Scalability is an important problem in epidemiological applications that simulate complex intervention scenarios over large datasets.
Indemics is one such interactive data intensive framework for High-performance computing(HPC) based large-scale epidemic simulations.
In the Indemics framework, interventions are supplied from an external, standalone database which proved to be an effective way of implementing interventions. Although this setup performs well for simple interventions and small datasets, performance and scalability of complex interventions and large datasets remain an issue.
In this thesis, we present IndemicsXC, a scalable and massively parallel high-performance data engine for Indemics in a supercomputing environment.
IndemicsXC has the ability to implement complex interventions over large datasets.
Our distributed database solution retains the simplicity of Indemics by using the same SQL query interface for expressing interventions.
We show that our solution implements the most complex interventions by intelligently offloading them to the supercomputer nodes and processing them in parallel.
We present an extensive performance evaluation of our database engine with the help of various intervention case studies over synthetic population datasets. The evaluation of our parallel and distributed database framework illustrates its scalability over standalone database.

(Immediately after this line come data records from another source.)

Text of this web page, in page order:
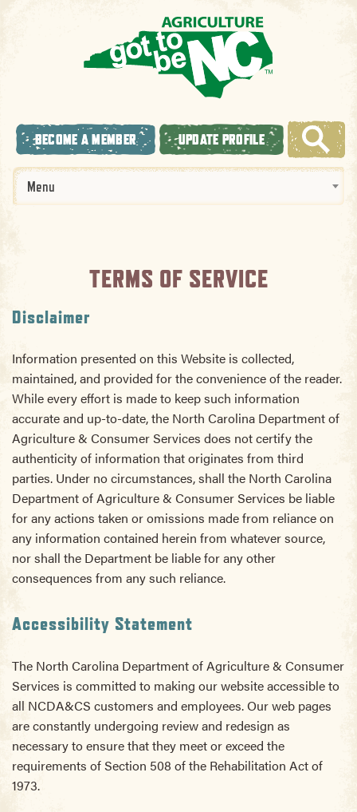
BECOME A MEMBER UPDATE PROFILE
Menu
TERMS OF SERVICE
Disclaimer
Information presented on this Website is collected,
maintained, and provided for the convenience of the reader.
While every effort is made to keep such information
accurate and up-to-date, the North Carolina Department of
Agriculture & Consumer Services does not certify the
authenticity of information that originates from third
parties. Under no circumstances, shall the North Carolina
Department of Agriculture & Consumer Services be liable
for any actions taken or omissions made from reliance on
any information contained herein from whatever source,
nor shall the Department be liable for any other
consequences from any such reliance.
Accessibility Statement
The North Carolina Department of Agriculture & Consumer
Services is committed to making our website accessible to
all NCDA&CS customers and employees. Our web pages
are constantly undergoing review and redesign as
necessary to ensure that they meet or exceed the
requirements of Section 508 of the Rehabilitation Act of
1973.
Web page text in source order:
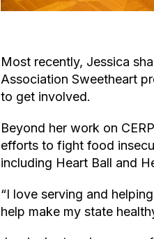
Most recently, Jessica
Association Sweetheart
to get involved.
Beyond her work on
efforts to fight food
including Heart Ball and
“I love serving and
help make my state
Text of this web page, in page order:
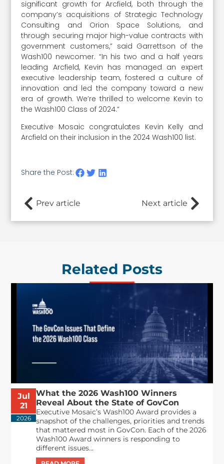
significant growth for Arcfield, both through the
company’s acquisitions of Strategic Technology
Consulting and Orion Space Solutions, and
through securing major high-value contracts with
government customers,” said Garrettson of the
Wash100 newcomer. “In his two and a half years
leading Arcfield, Kevin has managed an expert
executive leadership team, fostered a culture of
innovation and led the company toward a new
era of growth. We’re thrilled to welcome Kevin to
the Wash100 Class of 2024.”
Executive Mosaic congratulates Kevin Kelly and
Arcfield on their inclusion in the 2024 Wash100 list.
Share the Post:
Prev article Next article
Related Posts
Jul
21
2026
What the 2026 Wash100 Winners
Reveal About the State of GovCon
Executive Mosaic’s Wash100 Award provides a
snapshot of the challenges, priorities and trends
that mattered most in GovCon. Each of the 2026
Wash100 Award winners is responding to
different issues...
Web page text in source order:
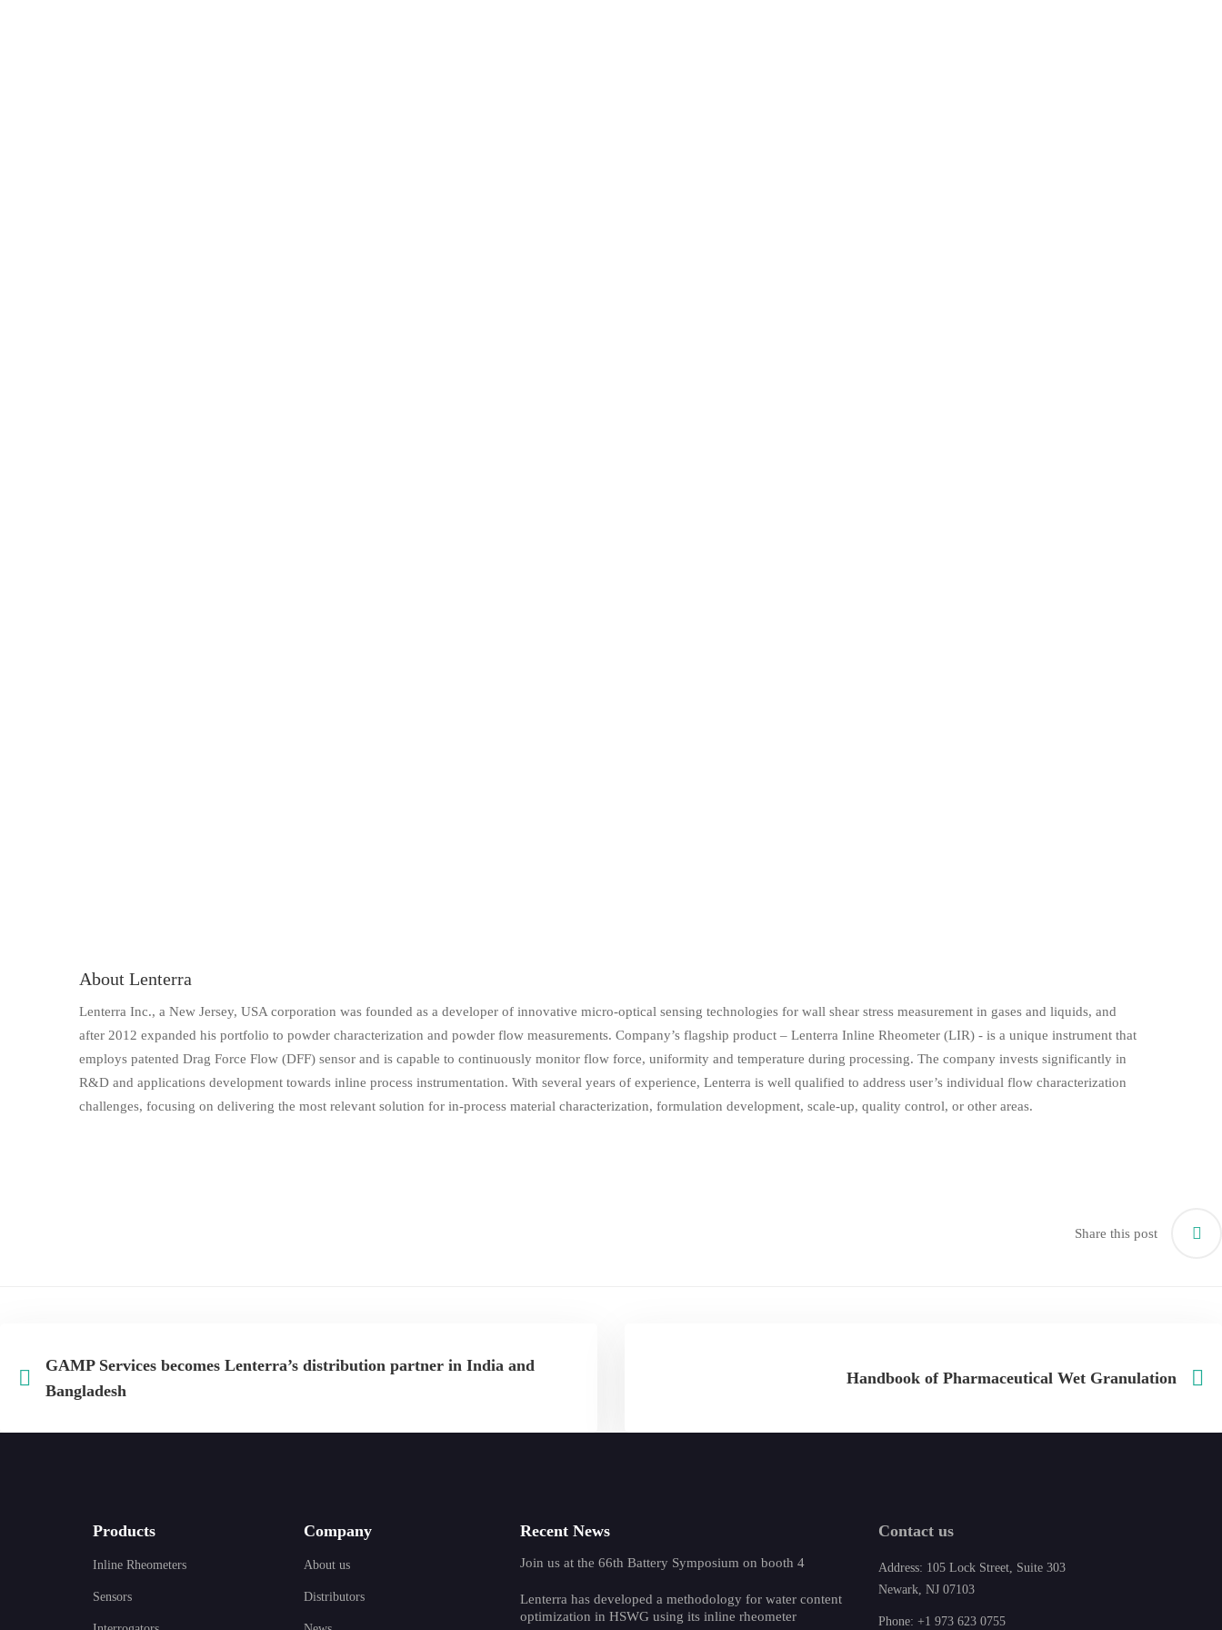
About Lenterra
Lenterra Inc., a New Jersey, USA corporation was founded as a developer of innovative micro-optical sensing technologies for wall shear stress measurement in gases and liquids, and
after 2012 expanded his portfolio to powder characterization and powder flow measurements. Company’s flagship product – Lenterra Inline Rheometer (LIR) - is a unique instrument that
employs patented Drag Force Flow (DFF) sensor and is capable to continuously monitor flow force, uniformity and temperature during processing. The company invests significantly in
R&D and applications development towards inline process instrumentation. With several years of experience, Lenterra is well qualified to address user’s individual flow characterization
challenges, focusing on delivering the most relevant solution for in-process material characterization, formulation development, scale-up, quality control, or other areas.
Share this post
GAMP Services becomes Lenterra’s distribution partner in India and
Bangladesh
Handbook of Pharmaceutical Wet Granulation
Products
Inline Rheometers
Sensors
Company
About us
Distributors
Recent News
Join us at the 66th Battery Symposium on booth 4
Lenterra has developed a methodology for water content
optimization in HSWG using its inline rheometer
Contact us
Address: 105 Lock Street, Suite 303
Newark, NJ 07103
Phone: +1 973 623 0755

Our results show that the distributed data engine is efficient as it is parallel, scalable and cost-efficient means of implementing interventions.
The proposed cost-model in this thesis could be used to approximate intervention query execution time with decent accuracy.
The usefulness of our distributed database framework could be leveraged for fast, accurate and
sensible decisions by the public health officials during an outbreak.
Finally, we discuss the considerations for using distributed databases for driving large-scale simulations.